Перелешинский завод, как и все сахарные заводы Черноземья (в Воронежской области таких заводов девять), работает не круглый год: график естественным образом привязан к сезону. В начале осени собирают сахарную свеклу. Собирают и везут на завод, который к этому времени должен быть запущен. Свеклу на заводе перерабатывают месяца два, до начала ноября. Потом свекла заканчивается, и завод останавливают до следующей осени. И каждый раз в конце августа директор спохватывается, что скоро надо опять пускать предприятие. Так и возникают сверхурочные работы и предпусковые проверки пара.

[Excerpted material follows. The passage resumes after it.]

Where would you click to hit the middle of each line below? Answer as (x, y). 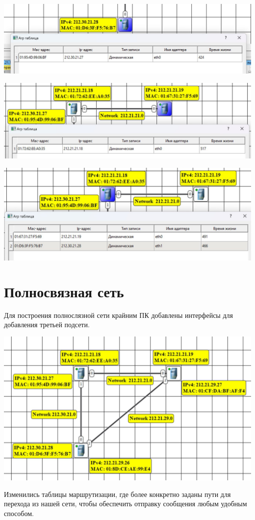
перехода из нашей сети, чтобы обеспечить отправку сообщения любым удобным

Хотя, конечно, рабочие сами кровно заинтересованы в том, чтобы завод заработал как можно скорее. Когда завод работает, им платят зарплату: от двух до четырех тысяч рублей в месяц. Когда не работает, получают они по десять процентов. У Валерия Пыхова десять месяцев в году выходило по четыреста рублей в месяц. Зарплата Валентины на водокачке - полторы тысячи. «Но вы не думайте, что мы бедно жили, - пугается непонятно чего Валентина. - У нас огород есть, картошка, тыква, помидоры. Ну и у мамы пенсия хорошая». Мама Валентины, теща покойного, тоже в черном. Сидит на грядке, на сваленных горкой тыквах и плачет. Внук Юра приносит ей кружку воды и включается в разговор о деньгах. «Я в Воронеже работаю, я электрик. Работа - две лампочки в месяц вкручиваю. И выходит у меня за это девять тысяч. А у дяди Валеры было четыре, ну как так можно?»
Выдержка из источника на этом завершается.